> AIM OF THE TASK
As you look over the data below, please find each line where the word "Photograph" appears, then copy it.

==== DATASET CONTENT ====

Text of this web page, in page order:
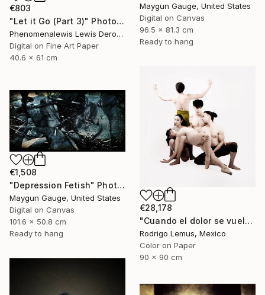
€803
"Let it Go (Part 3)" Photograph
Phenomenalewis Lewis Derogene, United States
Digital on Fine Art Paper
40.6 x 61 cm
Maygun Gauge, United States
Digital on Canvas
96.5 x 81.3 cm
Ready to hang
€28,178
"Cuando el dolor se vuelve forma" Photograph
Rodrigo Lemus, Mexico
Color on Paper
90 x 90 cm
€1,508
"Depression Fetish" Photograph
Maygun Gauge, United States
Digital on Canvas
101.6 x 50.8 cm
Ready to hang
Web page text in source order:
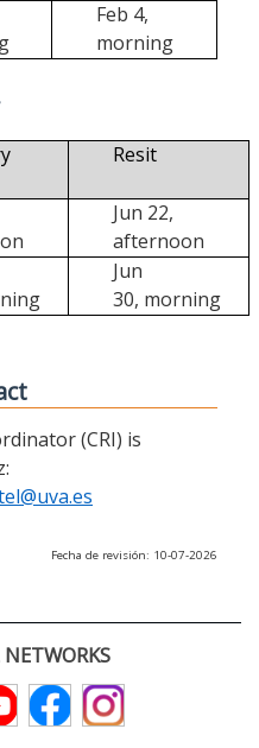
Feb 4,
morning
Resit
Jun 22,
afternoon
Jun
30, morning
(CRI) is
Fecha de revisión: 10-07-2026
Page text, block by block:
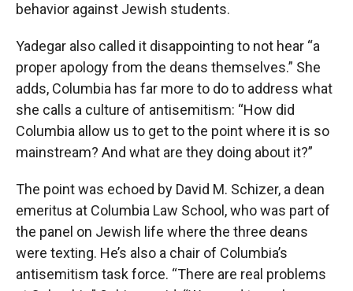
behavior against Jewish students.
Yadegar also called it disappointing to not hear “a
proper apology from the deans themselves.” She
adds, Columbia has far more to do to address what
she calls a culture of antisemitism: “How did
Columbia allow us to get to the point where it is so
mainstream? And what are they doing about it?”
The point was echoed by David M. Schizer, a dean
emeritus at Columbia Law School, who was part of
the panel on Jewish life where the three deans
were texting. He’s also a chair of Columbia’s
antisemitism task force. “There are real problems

====

> OUTPUT FOR THIS TASK
"Let it Go (Part 3)" Photograph
"Cuando el dolor se vuelve forma" Photograph
"Depression Fetish" Photograph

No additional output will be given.